Alongside the pattern of fall and recovery, falling happens in an editing sense throughout the film, through movement that spills in stops and starts across the variously split screen. The moving-image panels appear to be in conversation with one another. They do not always display motion at the same time; in fact, they often move one at a time, tag-teaming so that one image moves while the other images hold still, waiting their turn in freeze frame. At times, the panels fall into unison, into syncopation, into canon. They make room for each other, allow each other to become the momentary focus of attention. They enact repetition, performing the same motion as each other or performing the same motion with a slight and deliberate variation—for example, depicting the same scenery three times but from different angles. Motion frequently cascades across the screen, from left to right or right to left. Several of these interactions converge beautifully about twelve minutes into the film, where three equidistant panels show a man working knee-deep in a field.

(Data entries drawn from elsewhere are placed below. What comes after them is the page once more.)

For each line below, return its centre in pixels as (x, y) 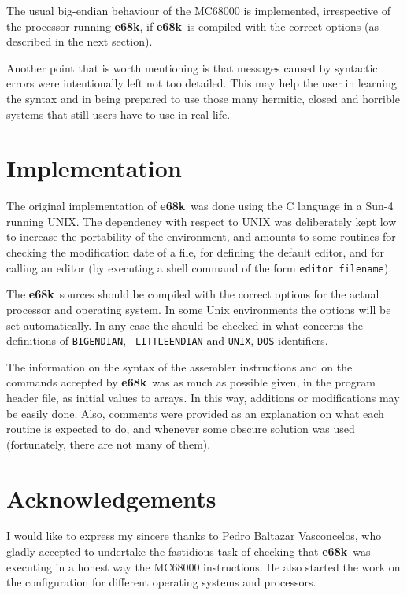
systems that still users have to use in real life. (118, 114)
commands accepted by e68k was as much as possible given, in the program (191, 382)
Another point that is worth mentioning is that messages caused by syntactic (192, 67)
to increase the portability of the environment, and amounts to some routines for (201, 237)
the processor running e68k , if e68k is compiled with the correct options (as (192, 26)
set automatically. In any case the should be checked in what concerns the (185, 325)
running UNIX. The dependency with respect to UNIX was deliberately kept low (202, 221)
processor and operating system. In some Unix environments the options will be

Observing these panels, I am again reminded of an experience I had dancing recently. I worked on a dance residency for Australian independent dancer Patricia Wood, along with one other dancer, Rhiannon Newton, at Critical Path in early 2015. The three of us improvised with a limited range of movement options in a square space marked out on the floor—a frame of sorts. Working uninterrupted for up to forty minutes at a time, we found ourselves in a constant, speechless dialogue, anticipating when and how the other two dancers might move and letting this influence our own movements. Sometimes we worked to contrast each others’ movements, at other times we worked to find unison. In reflection, we agreed that we were repeatedly met with choices like now/not now, I’m waiting for you/I’m not waiting for you, and to synchronize/to diverge.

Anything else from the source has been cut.